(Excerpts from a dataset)

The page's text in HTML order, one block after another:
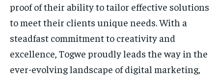
proof of their ability to tailor effective solutions
to meet their clients unique needs. With a
steadfast commitment to creativity and
excellence, Togwe proudly leads the way in the
ever-evolving landscape of digital marketing,
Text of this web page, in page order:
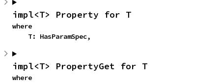
impl<T> Property for T
where
    T: HasParamSpec,
impl<T> PropertyGet for T
where

» **To do**
Word-for-word output of every record is needed, with images omitted.

» **Solution**
The page's text in HTML order, one block after another:
proof of their ability to tailor effective solutions
to meet their clients unique needs. With a
steadfast commitment to creativity and
excellence, Togwe proudly leads the way in the
ever-evolving landscape of digital marketing,
Text of this web page, in page order:
impl<T> Property for T
where
    T: HasParamSpec,
impl<T> PropertyGet for T
where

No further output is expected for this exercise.